BEGIN EXERCISE INPUTS

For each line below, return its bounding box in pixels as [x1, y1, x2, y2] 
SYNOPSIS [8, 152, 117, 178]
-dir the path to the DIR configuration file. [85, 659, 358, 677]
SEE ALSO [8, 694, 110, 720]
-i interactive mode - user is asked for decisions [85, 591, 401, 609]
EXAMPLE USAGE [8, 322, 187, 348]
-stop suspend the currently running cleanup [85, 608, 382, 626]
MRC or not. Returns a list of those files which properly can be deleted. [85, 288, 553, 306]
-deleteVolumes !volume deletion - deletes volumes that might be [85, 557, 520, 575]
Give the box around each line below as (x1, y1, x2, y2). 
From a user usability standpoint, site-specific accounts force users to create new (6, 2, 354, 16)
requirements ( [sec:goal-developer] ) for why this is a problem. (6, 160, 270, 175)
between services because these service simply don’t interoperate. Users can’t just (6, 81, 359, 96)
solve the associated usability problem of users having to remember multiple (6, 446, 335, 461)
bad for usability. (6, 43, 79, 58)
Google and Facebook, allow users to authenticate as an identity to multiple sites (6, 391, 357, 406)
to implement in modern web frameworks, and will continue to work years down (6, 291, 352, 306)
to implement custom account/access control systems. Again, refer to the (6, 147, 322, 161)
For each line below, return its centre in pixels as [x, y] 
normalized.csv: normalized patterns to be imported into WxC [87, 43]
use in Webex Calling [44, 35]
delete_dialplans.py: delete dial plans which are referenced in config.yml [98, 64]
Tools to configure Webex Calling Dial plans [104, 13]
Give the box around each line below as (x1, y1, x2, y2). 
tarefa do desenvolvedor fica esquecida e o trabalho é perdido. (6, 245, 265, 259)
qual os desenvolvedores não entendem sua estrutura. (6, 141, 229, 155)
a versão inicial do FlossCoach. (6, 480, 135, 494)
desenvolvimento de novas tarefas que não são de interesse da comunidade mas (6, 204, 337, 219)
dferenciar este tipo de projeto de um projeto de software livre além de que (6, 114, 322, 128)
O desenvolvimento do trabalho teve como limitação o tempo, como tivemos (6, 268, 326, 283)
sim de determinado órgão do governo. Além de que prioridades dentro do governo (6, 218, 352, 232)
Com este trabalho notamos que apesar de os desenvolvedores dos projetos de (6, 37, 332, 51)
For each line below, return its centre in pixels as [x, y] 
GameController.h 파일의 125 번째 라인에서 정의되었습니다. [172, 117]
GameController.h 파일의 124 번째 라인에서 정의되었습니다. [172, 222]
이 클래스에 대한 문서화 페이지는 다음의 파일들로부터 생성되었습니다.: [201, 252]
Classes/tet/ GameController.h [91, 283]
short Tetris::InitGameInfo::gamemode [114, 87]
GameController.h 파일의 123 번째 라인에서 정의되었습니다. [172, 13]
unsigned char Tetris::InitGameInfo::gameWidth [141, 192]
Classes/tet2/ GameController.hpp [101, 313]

END EXERCISE INPUTS
BEGIN EXERCISE INPUTS

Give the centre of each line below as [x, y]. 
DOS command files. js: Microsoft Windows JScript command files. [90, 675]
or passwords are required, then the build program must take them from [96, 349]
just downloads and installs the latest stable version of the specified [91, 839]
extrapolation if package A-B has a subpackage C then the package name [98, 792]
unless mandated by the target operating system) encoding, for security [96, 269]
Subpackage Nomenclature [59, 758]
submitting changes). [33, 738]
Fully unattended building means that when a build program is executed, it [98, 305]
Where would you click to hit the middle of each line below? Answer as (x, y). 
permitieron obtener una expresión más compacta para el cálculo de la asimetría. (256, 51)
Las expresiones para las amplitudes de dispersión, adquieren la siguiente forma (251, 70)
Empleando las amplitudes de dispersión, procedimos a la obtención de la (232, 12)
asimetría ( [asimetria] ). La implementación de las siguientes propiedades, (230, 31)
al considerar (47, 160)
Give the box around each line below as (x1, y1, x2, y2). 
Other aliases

END EXERCISE INPUTS

WORK TO BE COMPLETED
Working from the material above, restate word for word the lines between the line with "solve the associated" and the line with "desenvolvimento de novas", both included, and only those.

RESPONSE TO THE TASK
solve the associated usability problem of users having to remember multiple (6, 446, 335, 461)
bad for usability. (6, 43, 79, 58)
Google and Facebook, allow users to authenticate as an identity to multiple sites (6, 391, 357, 406)
to implement in modern web frameworks, and will continue to work years down (6, 291, 352, 306)
to implement custom account/access control systems. Again, refer to the (6, 147, 322, 161)
For each line below, return its centre in pixels as [x, y] 
normalized.csv: normalized patterns to be imported into WxC [87, 43]
use in Webex Calling [44, 35]
delete_dialplans.py: delete dial plans which are referenced in config.yml [98, 64]
Tools to configure Webex Calling Dial plans [104, 13]
Give the box around each line below as (x1, y1, x2, y2). 
tarefa do desenvolvedor fica esquecida e o trabalho é perdido. (6, 245, 265, 259)
qual os desenvolvedores não entendem sua estrutura. (6, 141, 229, 155)
a versão inicial do FlossCoach. (6, 480, 135, 494)
desenvolvimento de novas tarefas que não são de interesse da comunidade mas (6, 204, 337, 219)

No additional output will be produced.